A wide variety of application domains is concerned with data consisting of entities and their relationships or connections, formally represented as graphs. Within these diverse application areas, a common problem of interest is the detection of a subset of entities whose connectivity is anomalous with respect to the rest of the data. While the detection of such anomalous subgraphs has received a substantial amount of attention, no application-agnostic framework exists for analysis of signal detectability in graph-based data. In this paper, we describe a framework that enables such analysis using the principal eigenspace of a graph's residuals matrix, commonly called the modularity matrix in community detection. Leveraging this analytical tool, we show that the framework has a natural power metric in the spectral norm of the anomalous subgraph's adjacency matrix (signal power) and of the background graph's residuals matrix (noise power).
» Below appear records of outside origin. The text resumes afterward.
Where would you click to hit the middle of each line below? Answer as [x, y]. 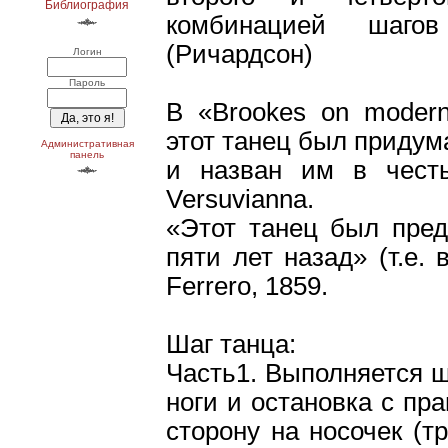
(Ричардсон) [239, 54]
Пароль [87, 82]
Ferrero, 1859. [247, 286]
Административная [87, 143]
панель [87, 154]
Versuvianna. [240, 199]
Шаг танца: [231, 344]
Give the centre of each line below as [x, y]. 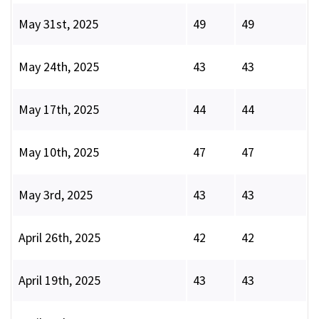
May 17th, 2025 [59, 110]
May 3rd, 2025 [56, 195]
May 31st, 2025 [58, 24]
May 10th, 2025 [59, 152]
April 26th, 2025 [59, 238]
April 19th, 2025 [59, 281]
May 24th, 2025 [59, 67]
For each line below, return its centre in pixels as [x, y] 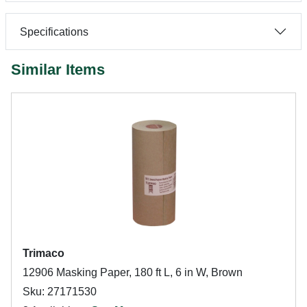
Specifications [54, 32]
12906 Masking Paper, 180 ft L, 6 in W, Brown [133, 272]
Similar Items [58, 70]
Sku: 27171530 [60, 292]
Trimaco [44, 253]
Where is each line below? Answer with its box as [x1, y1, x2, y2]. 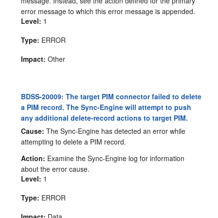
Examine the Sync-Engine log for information [45, 153, 185, 163]
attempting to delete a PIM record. [21, 136, 127, 146]
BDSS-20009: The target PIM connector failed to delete [21, 91, 202, 101]
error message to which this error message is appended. [21, 6, 196, 16]
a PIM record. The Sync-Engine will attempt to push [21, 102, 192, 112]
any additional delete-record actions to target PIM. [21, 112, 188, 123]
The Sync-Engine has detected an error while [44, 126, 186, 136]
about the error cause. [21, 163, 90, 174]
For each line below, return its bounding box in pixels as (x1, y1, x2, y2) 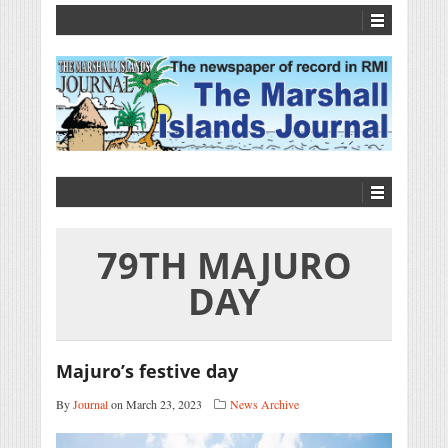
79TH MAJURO (96, 241, 352, 291)
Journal (73, 396, 108, 413)
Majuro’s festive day (56, 359, 238, 384)
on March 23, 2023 (108, 396, 202, 413)
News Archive (230, 396, 299, 413)
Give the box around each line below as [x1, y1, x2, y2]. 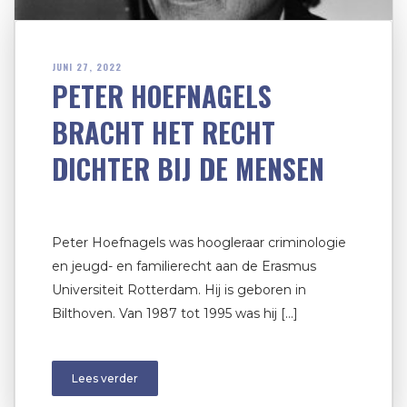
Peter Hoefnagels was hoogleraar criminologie [52, 234, 346, 252]
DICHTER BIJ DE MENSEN [52, 148, 324, 190]
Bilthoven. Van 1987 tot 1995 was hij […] [52, 305, 298, 323]
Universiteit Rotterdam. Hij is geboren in [52, 282, 306, 299]
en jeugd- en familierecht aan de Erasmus [52, 258, 316, 275]
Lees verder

We propose several algorithms based on spectral properties of the residuals matrix, with more computationally expensive techniques providing greater detection power. Detection and identification performance are presented for a number of signal and noise models, including clusters and bipartite foregrounds embedded into simple random backgrounds, as well as graphs with community structure and realistic degree distributions. The trends observed verify intuition gleaned from other signal processing areas, such as greater detection power when the signal is embedded within a less active portion of the background. We demonstrate the utility of the proposed techniques in detecting small, highly anomalous subgraphs in real graphs derived from Internet traffic and product co-purchases.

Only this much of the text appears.